Unnamed: 0,price,posted_note,address,detail,link
0,"$585,000",3D Tour,"1925 Woodstock Way, Sacramento, CA 95825","4bds3ba2,092sqft",https://www.zillow.com/homedetails/1925-Woodst...
1,"$559,000","Price cut: $6,000 (6/28)","2312 Endeavor Way, Sacramento, CA 95834","4bds3ba2,148sqft",https://www.zillow.com/homedetails/2312-Endeav...
2,"$595,000",Private bath,"3312 Mas Amilos Way, Sacramento, CA 95835","4bds2ba2,078sqft",https://www.zillow.com/homedetails/3312-Mas-Am...
3,"$574,950","Price cut: $24,050 (7/16)","3301 Myna Way, Sacramento, CA 95834","4bds3ba2,090sqft",https://www.zillow.com/homedetails/3301-Myna-W...
4,"$564,999",Upstairs laundry room,"560 Willie Hausey Way, Sacramento, CA 95838","4bds2.5ba2,370sqft",https://www.zillow.com/homedetails/560-Willie-...
5,"$569,000","Price cut: $5,900 (7/19)","2560 Greg Jarvis Avenue, Sacramento, CA 95834","4bds4ba2,220sqft",https://www.zillow.com/homedetails/2560-Greg-J...

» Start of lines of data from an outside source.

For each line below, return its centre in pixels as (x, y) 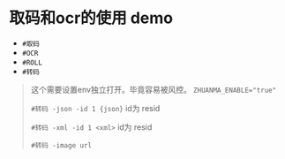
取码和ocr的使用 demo (91, 18)
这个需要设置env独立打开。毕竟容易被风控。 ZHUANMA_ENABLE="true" (154, 89)
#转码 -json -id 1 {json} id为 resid (95, 108)
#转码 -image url (61, 145)
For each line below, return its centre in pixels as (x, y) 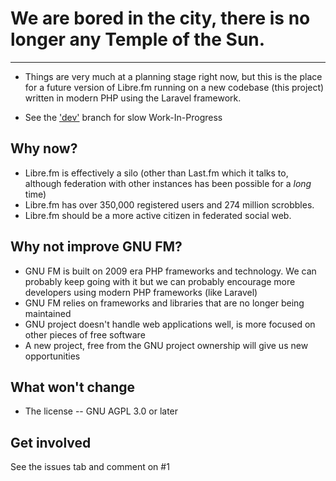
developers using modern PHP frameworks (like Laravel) (141, 292)
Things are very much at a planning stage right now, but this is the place (173, 76)
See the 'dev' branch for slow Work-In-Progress (123, 117)
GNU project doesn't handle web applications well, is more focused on (170, 324)
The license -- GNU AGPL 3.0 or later (101, 411)
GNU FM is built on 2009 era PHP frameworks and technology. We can (170, 271)
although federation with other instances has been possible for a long (168, 183)
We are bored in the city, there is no (160, 18)
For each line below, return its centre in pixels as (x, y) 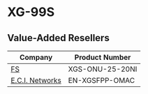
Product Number (103, 57)
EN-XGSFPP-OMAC (102, 80)
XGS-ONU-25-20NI (103, 69)
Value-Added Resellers (58, 38)
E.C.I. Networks (36, 80)
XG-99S (31, 12)
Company (36, 57)
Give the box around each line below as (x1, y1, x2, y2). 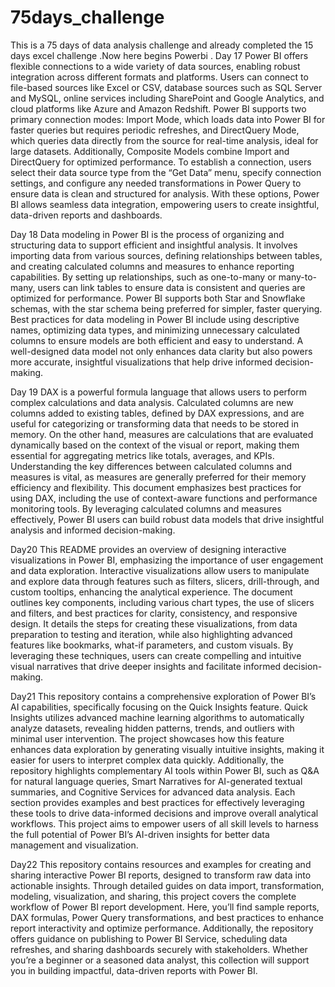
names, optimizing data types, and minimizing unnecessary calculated (10, 324, 300, 336)
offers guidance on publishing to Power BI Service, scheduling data (10, 932, 288, 945)
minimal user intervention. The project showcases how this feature (10, 732, 285, 745)
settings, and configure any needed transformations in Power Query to (10, 177, 302, 189)
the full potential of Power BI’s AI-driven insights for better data (10, 828, 270, 840)
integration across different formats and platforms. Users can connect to (10, 71, 309, 83)
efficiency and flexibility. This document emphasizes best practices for (10, 481, 302, 493)
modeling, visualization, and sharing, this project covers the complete (10, 890, 297, 902)

6,"$555,000",Beautifully landscaped yard,"7043 Catlen Way, Sacramento, CA 95831","4bds3ba1,804sqft",https://www.zillow.com/homedetails/7043-Catlen...
7,"$599,900",Modern flooring,"8053 Bothwell Dr, Sacramento, CA 95829","4bds2ba2,078sqft",https://www.zillow.com/homedetails/8053-Bothwe...
8,"$650,000",Showcase,"1956 4th Ave, Sacramento, CA 95818",2bds1ba965sqft,https://www.zillow.com/homedetails/1956-4th-Av...


## III. Conclusion 


This walkthrough showed a basic way to collect data with BeautifulSoup. Notice that our DataFrame holds only 9 records, even though the page displays 41 listings. Because the results span several pages, our next iteration will focus on handling pagination so we can capture every listing.